The worrying thing is that I believe the hopeles feelings even though I know it is a trick of the mind. The same can be true of depression. One day can be as black as it can be. Next morning, you might wake up wondering why you were depressed.

This came to my mind because of experience yesterday evening. I began to feel excrutiatingly lonely. I had not been in touch with many of my online friends and I still find it hard to reach out to friends. I reached such a miserbale state that I went to bed and pulled the covers over. That's what they call a duvet moment. I truly felt hopeless and miserable. I had four hours sleep and I woke up in a much better frame of mind.

I re-applied myself to getting more Twitter followers.
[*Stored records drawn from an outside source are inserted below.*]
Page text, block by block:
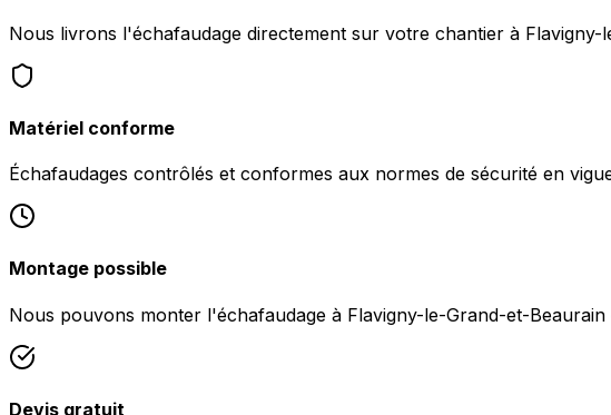
Nous livrons l'échafaudage directement sur votre chantier à Flavigny-
Matériel conforme
Échafaudages contrôlés et conformes aux normes de sécurité en
Montage possible
Nous pouvons monter l'échafaudage à Flavigny-le-Grand-et-
Devis gratuit

I am hoping it will be one means of promoting my book. I talked to an online friend early in the week. He gave me a simple method of gaining followers. It just required time and application. I certainly had plenty of time on my hands. I followed his formula through this week and I have gained over 500 followers from a start point of 400. I have no idea whether this will help to promote my book, but it is worth a try.

I conclude that my bipolar personality can be good for me. It can equally be destructive and can lead to wallowing in despair. This is particularly difficult because I live alone and I have little contact with living breathing people. I know my online friends do both of these things but it is not quite the same.

I would be interested in anyones thoughts on this subject. Maybe we can find ways to alleviate the worst of the feelings. There must be a better solution than diving under the duvet.